## Assignment:
Find the line that contains "Elite instant coffee ₪29.9". Output it and every line after it to the end of the records, exactly as they appear.

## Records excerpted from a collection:

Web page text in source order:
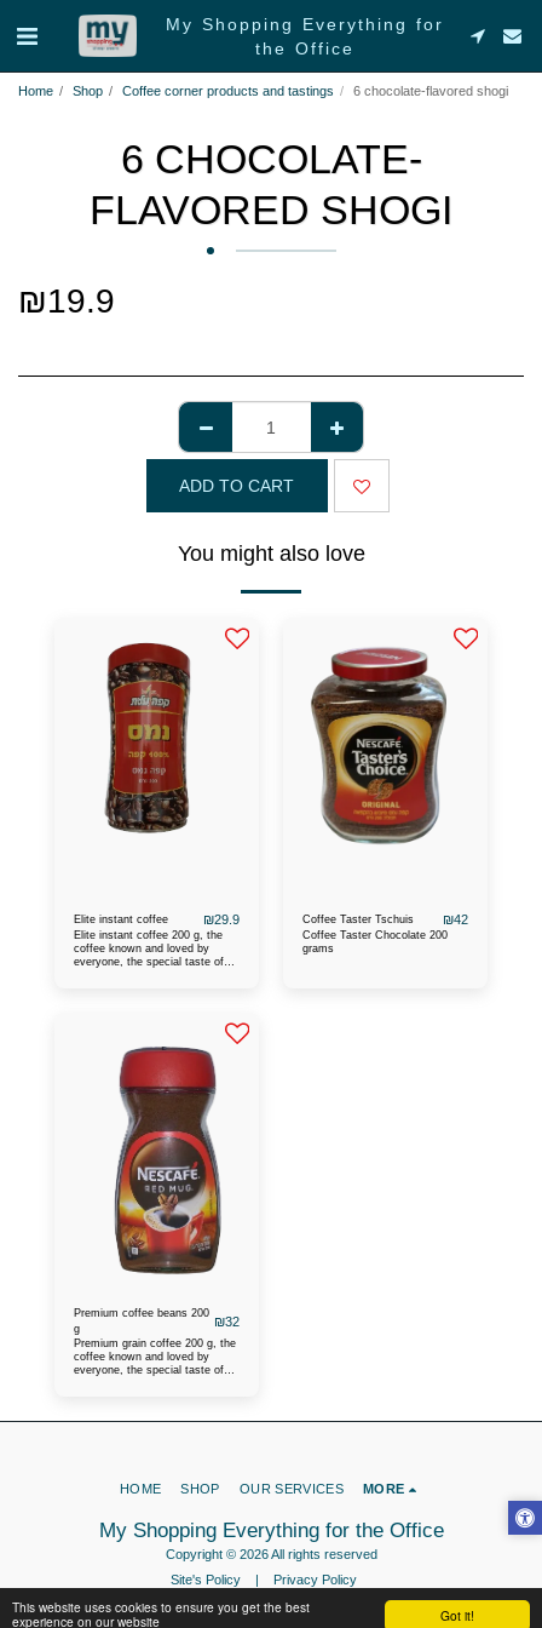
Got it!
This website uses cookies to ensure you get the best
experience on our website
My Shopping Everything for
the Office
Home Shop Coffee corner products and tastings 6 chocolate-flavored shogi
6 CHOCOLATE-
FLAVORED SHOGI
₪19.9
ADD TO CART
You might also love
Elite instant coffee ₪29.9
Elite instant coffee 200 g, the
coffee known and loved by
everyone, the special taste of
Coffee Taster Tschuis ₪42
Coffee Taster Chocolate 200
grams
Premium coffee beans 200
g
₪32
Premium grain coffee 200 g, the
coffee known and loved by
everyone, the special taste of
recommendations are heard
My Shopping Everything for the Office
Copyright © 2026 All rights reserved
Site's Policy | Privacy Policy
HOME SHOP OUR SERVICES MORE

## Exercise output:
Elite instant coffee ₪29.9
Elite instant coffee 200 g, the
coffee known and loved by
everyone, the special taste of
Coffee Taster Tschuis ₪42
Coffee Taster Chocolate 200
grams
Premium coffee beans 200
g
₪32
Premium grain coffee 200 g, the
coffee known and loved by
everyone, the special taste of
recommendations are heard
My Shopping Everything for the Office
Copyright © 2026 All rights reserved
Site's Policy | Privacy Policy
HOME SHOP OUR SERVICES MORE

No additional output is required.